- INPUT DATA -
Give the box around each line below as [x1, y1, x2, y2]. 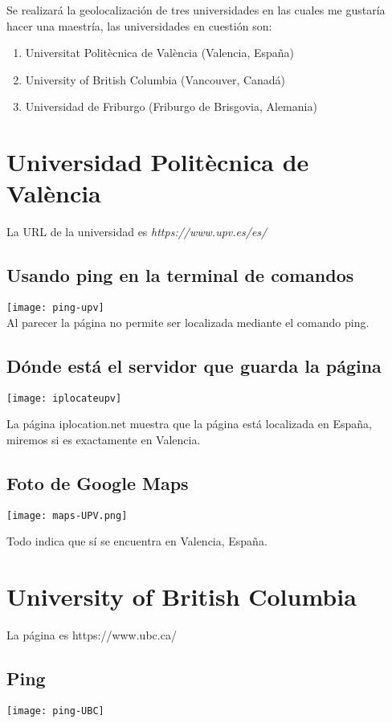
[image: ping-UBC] [6, 705, 104, 717]
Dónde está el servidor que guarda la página [6, 353, 382, 378]
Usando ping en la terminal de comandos [6, 263, 354, 288]
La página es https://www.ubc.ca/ [6, 626, 177, 643]
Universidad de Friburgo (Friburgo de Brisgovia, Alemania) [25, 98, 317, 115]
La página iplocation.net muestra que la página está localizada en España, [6, 415, 372, 432]
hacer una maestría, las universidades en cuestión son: [6, 17, 272, 34]
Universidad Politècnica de [6, 145, 309, 178]
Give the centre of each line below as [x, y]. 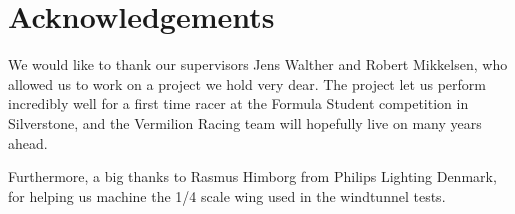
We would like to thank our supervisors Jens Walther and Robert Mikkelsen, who [258, 64]
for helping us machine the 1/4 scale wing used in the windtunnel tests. [227, 195]
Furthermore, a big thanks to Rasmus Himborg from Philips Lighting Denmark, [252, 176]
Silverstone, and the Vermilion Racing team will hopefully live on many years [245, 122]
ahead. [28, 142]
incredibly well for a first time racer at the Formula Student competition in [238, 103]
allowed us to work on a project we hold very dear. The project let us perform [247, 83]
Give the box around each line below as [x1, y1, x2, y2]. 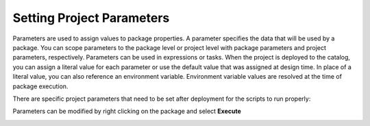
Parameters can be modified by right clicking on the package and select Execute [12, 107, 241, 116]
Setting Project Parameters [12, 10, 170, 25]
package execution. [12, 82, 69, 90]

- YOUR ASSIGNMENT -
The range runs from the line above containing "Usando ping en" to the line containing "Universidad de Friburgo", inclusive. Restate those lines word for word and no others.

- ANSWER TO THE PROBLEM -
Usando ping en la terminal de comandos [6, 263, 354, 288]
La página es https://www.ubc.ca/ [6, 626, 177, 643]
Universidad de Friburgo (Friburgo de Brisgovia, Alemania) [25, 98, 317, 115]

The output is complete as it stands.